000generic commented Dec 23, 2024

Hi!

I'm running OrthoFinder 3 (3.0.1b1) on two sets of eukaryotic genomes - species51 and species 67, where species51 is a subset of species67. I've run them both twice as core with slight differences in the user-provided species tree - and both times species67 finishes in 4 days - while species51 takes 6 days.

Here is an example command line;

orthofinder -t 100 -a 100 -M msa -X -s input/Species67-hand_built_rooted_newick-14dec2024 -S diamond -A mafft -T fasttree -f input/species67-T1-protomes -n orthofinder_species67_fast

I was wondering what might be causing this substantial difference in time between the two species sets - and why the species set with all the same and more species is finishing significantly faster. Would like to make sure things are ok / make sense - as this seems counter-intuitive to me.

Thank you! Eric

@lauriebelch
Copy link

lauriebelch commented Jan 6, 2025

Hi Eric,

That's definitely interesting! If you have the log files we can try and work out which stage of orthofinder is bottlenecking the 51 species

@000generic
Copy link
Author

000generic commented Jan 6, 2025

Great! I've made the logs and scripts available here:

google drive
It seems like there is inconsistency in the amount of time used for the MSAs in the final MSAs step - and since I first posted this issue - Species51 run with diamond ultrasensitive and 125 CPUs was faster than Species51 diamond default and 125 cpus - despite diamond ultrasensitive being slower than diamond default and no other major differences going into the two runs. This seeming inconsistency in the amount of time required to complete is similar to Species51 with diamond default and 125 CPUs vs Species67 with diamond default and 100 CPUs - here again, it doesn't seem to make sense to me given the number of species and now CPUs (the run with fewer CPUs and more species finishes faster).
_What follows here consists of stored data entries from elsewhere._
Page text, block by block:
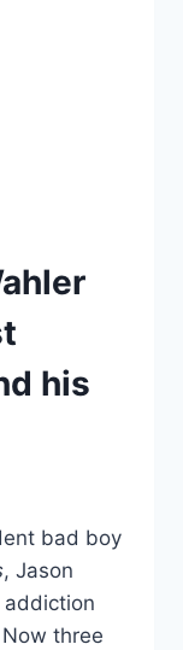
his
bad boy
, Jason
addiction
three

More confusing - and in contrast - Species67 with diamond default and 100 CPUs is much faster than Species67 with diamond ultrasensitive and 125 CPUs - this is the opposite of Species51 using the two versions of Diamond.
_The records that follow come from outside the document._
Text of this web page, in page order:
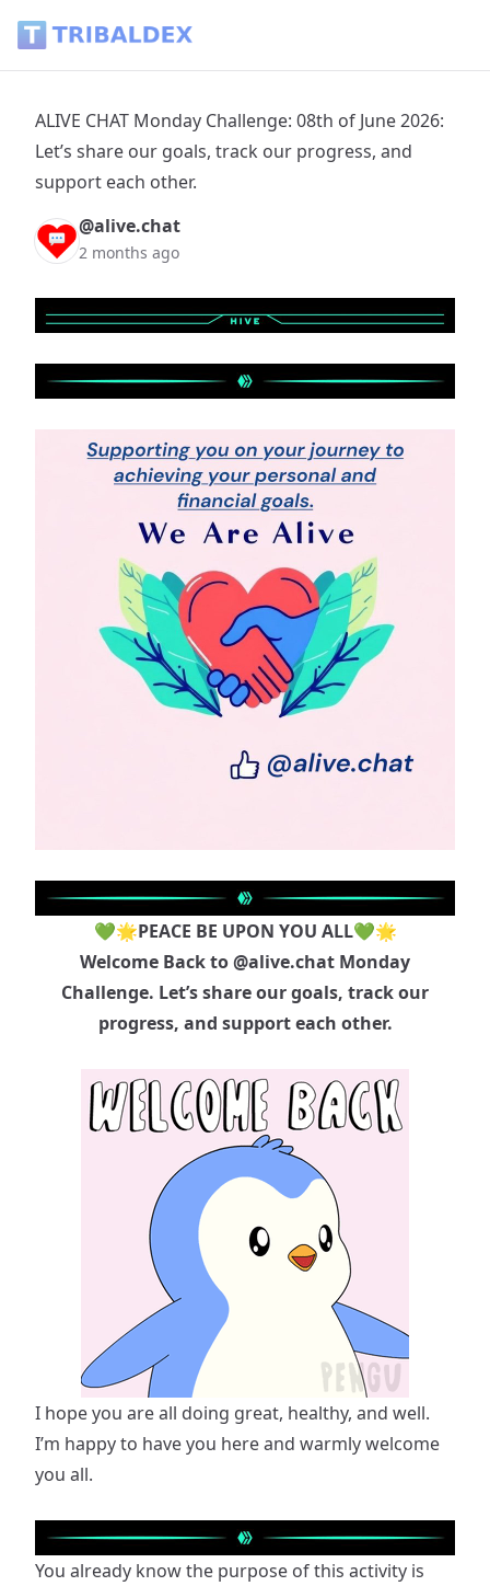
ALIVE CHAT Monday Challenge: 08th of June 2026:
Let’s share our goals, track our progress, and
support each other.
@alive.chat
2 months ago
💚🌟PEACE BE UPON YOU ALL💚🌟
Welcome Back to@alive.chat Monday
Challenge. Let’s share our goals, track our
progress, and support each other.
I hope you are all doing great, healthy, and well.
I’m happy to have you here and warmly welcome
you all.
You already know the purpose of this activity is

In all cases, it seems to be the final step of MSAs that the time variability is occurring in ways that seem to be inconsistent given the data and tools going in.

There must be something I am overlooking in the details - or missing in the bigger picture - to make sense of this...?
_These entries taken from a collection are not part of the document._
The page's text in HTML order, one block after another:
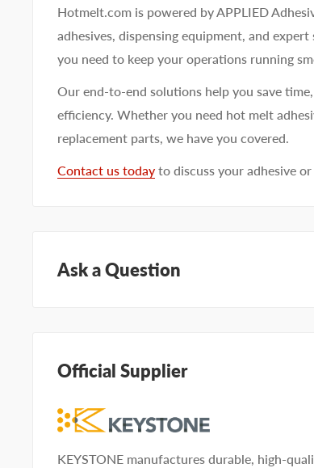
Hotmelt.com is powered by APPLIED
adhesives, dispensing equipment, and
you need to keep your operations running
Our end-to-end solutions help you save
efficiency. Whether you need hot melt
replacement parts, we have you covered.
Contact us today to discuss your adhesive
Ask a Question
away.
Official Supplier
KEYSTONE manufactures durable, high-

Species51 Diamond Default 125 CPUs 1000 Gb memory = 35,000+ MSAs at 5 days-6 hours final MSA step

Wed Dec 18 00:03:31 EST 2024
Running Species51 on 125 CPU cores 1000 Gb memory
OrthoFinder version 3.0.1b1 Copyright (C) 2014 David Emms
...
Inferring multiple sequence alignments and gene trees
-----------------------------------------------------
2024-12-18 03:01:27 : Done 0 of 35357
2024-12-18 22:04:09 : Done 1000 of 35357
...
2024-12-19 04:50:07 : Done 35000 of 35357
2024-12-24 10:58:04 : Done MSA/Trees
...
OrthoFinder assigned 968455 genes (89.6% of total) to 36662 orthogroups

Species51 Diamond Ultrasensitive 125 CPUs 600 Gb memory = 34,000+ MSAs at 2 days 3 hours final MSA step

Wed Dec 25 20:07:54 EST 2024
Running Species51 on 125 CPU cores 600 Gb memory 
OrthoFinder version 3.0.1b1 Copyright (C) 2014 David Emms
...
Inferring multiple sequence alignments and gene trees
-----------------------------------------------------
2024-12-26 03:33:41 : Done 0 of 34436
2024-12-27 00:18:11 : Done 1000 of 34436
...
2024-12-27 06:46:14 : Done 34000 of 34436
2024-12-29 09:43:33 : Done MSA/Trees
...
OrthoFinder assigned 971862 genes (90.0% of total) to 35883 orthogroups.

Species67 Diamond Default 100 CPUs 750 Gb memory = 43,000+ MSAs at 2 days 15 hours final MSA step

Thu Dec 19 07:02:27 EST 2024
Running Species67 on 100 CPU cores 750 Gb memory
OrthoFinder version 3.0.1b1 Copyright (C) 2014 David Emms
...
Inferring multiple sequence alignments and gene trees
-----------------------------------------------------
2024-12-19 11:22:09 : Done 0 of 43809
2024-12-20 11:16:03 : Done 1000 of 43809
...
2024-12-20 21:04:46 : Done 43000 of 43809
2024-12-23 12:07:56 : Done MSA/Trees
...
OrthoFinder assigned 1191685 genes (89.5% of total) to 49297 orthogroups.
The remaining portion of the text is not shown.